Brookfield Asset Management and La Caisse de dépôt et placement du Québec were among the Top 10 investors in renewable energy in 2013, according to data from Bloomberg New Energy Finance obtained by Corporate Knights.

Of the two, Brookfield – through Brookfield Renewable Energy Partners – placed highest, ranking the sixth-largest renewable investor in the world. Including debt and equity, it invested $1.27 billion (U.S.) in assets in 2013 that collectively generate 596 megawatts of emission-free electricity, mostly from wind and hydroelectric projects.

“The total for 2014 will be significantly higher,” said Andrew Willis, spokesman for Brookfield, pointing to wind farm investments in Ireland and a 417-megawatt hydroelectric facility in Pennsylvania so far this year.

La Caisse de dépôt et placement du Québec, which manages public and private pension and insurance funds in Quebec, ranked as the world’s eighth-largest renewable energy investor in 2013.

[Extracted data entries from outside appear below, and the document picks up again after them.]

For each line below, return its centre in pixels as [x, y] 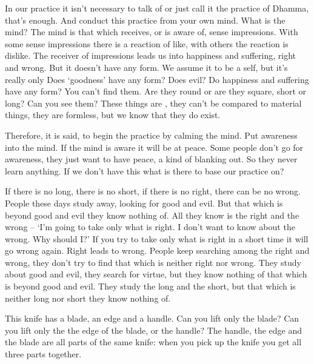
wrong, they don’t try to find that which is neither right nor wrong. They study [153, 262]
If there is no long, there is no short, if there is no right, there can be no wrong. [153, 191]
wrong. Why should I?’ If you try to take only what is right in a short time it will [157, 238]
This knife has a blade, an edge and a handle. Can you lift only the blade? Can [152, 318]
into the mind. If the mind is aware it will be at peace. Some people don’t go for [154, 147]
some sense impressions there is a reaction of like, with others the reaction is [147, 43]
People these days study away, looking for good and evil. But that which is [144, 203]
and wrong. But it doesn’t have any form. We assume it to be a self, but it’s [146, 67]
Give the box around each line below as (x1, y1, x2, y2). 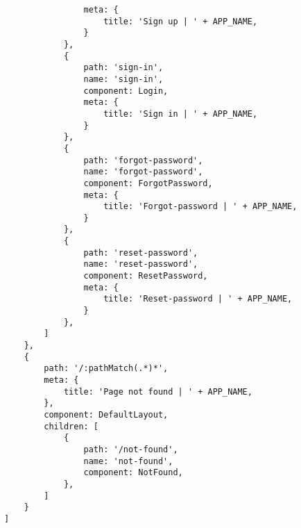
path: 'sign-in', (83, 63, 164, 73)
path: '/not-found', (83, 444, 178, 454)
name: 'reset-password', (83, 259, 198, 270)
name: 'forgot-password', (83, 167, 203, 177)
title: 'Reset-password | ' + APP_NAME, (103, 294, 293, 304)
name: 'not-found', (83, 456, 173, 466)
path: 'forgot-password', (83, 155, 203, 165)
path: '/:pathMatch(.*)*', (44, 363, 169, 374)
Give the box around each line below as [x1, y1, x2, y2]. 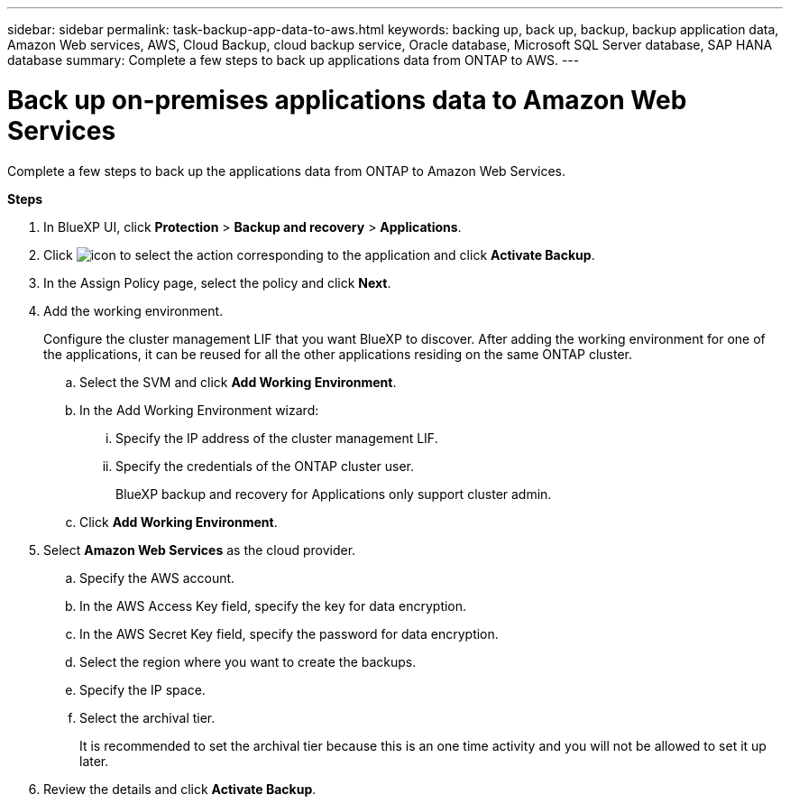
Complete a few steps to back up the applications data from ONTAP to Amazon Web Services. [7, 162, 566, 179]
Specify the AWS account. [79, 569, 235, 586]
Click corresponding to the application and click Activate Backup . [43, 246, 595, 263]
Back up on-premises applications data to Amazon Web [7, 84, 687, 116]
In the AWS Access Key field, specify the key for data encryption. [79, 597, 467, 614]
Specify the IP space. [79, 681, 206, 698]
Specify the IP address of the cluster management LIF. [115, 430, 438, 446]
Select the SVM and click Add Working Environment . [79, 374, 397, 390]
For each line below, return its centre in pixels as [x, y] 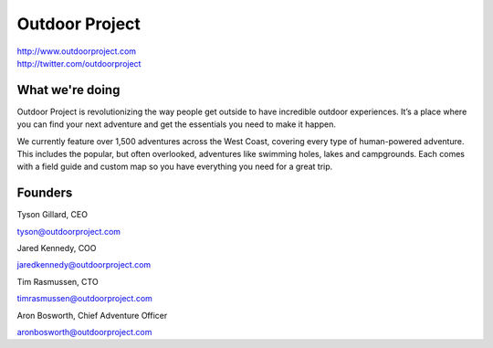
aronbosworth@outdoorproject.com [84, 332]
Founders [45, 193]
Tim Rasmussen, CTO [58, 281]
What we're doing [68, 90]
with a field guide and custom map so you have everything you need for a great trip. [175, 167]
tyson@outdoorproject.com [69, 231]
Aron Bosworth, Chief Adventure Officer [92, 315]
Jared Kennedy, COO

Canadian asset managers clearly punched above their weight last year, a trend that appears to be growing stronger in 2014, and not just because of Brookfield’s increased investment activity.

Toronto-based power developer Northland Power was the driving force behind a second-quarter investment in a massive Dutch offshore wind project, which has been described as a “record-breaking” deal. Northland owns 60 per cent of the group that led the $3.8 billion (U.S.) financing for the 600-megawatt offshore project, located in the North Sea. It is believed to be the largest investment to date in a non-hydro renewable energy venture.

Topping all investors last year was Warren Buffett’s Berkshire Hathaway. In June, Buffett revealed at the Edison Electric Institute’s annual convention that Omaha, Nebraska-based Berkshire had put roughly $15 billion into renewable energy assets in 2013, and surprised the crowd when he said – without hesitation – he’s ready to do it again.

“There’s another $15 billion ready to go, as far as I’m concerned,” he told the audience.

Michael Liebreich, chairman of the advisory board at Bloomberg New Energy Finance, said earlier this summer that the new “upswing” in renewable energy investment is not targeted at any specific technology or project size. Whether wind or solar, large or small, the deal volume is growing – even among venture capitalists and private equity investors.

“We are expecting the full year figures for 2014 to show a clear rebound in global investment in clean energy,” he said. “The debt-and-policy-fuelled bubble years of 2007 to 2010 were inevitably going to be followed by a period of consolidation; that period now definitely looks to be over and the industry is gathering momentum once again.”

The signs are everywhere, from the fact that all new generating capacity in the United States in July came from renewable sources – i.e. no new natural gas or coal plants were brought online – to the report this week that onshore wind is now the lowest cost form of wholesale power, at least according to the U.S. Department of Energy’s Lawrence Berkeley National Laboratory.

And Wednesday, it was reported that for the first time since 2006 the solar industry is experiencing a shortage of photovoltaic panels, following eight years of supply glut.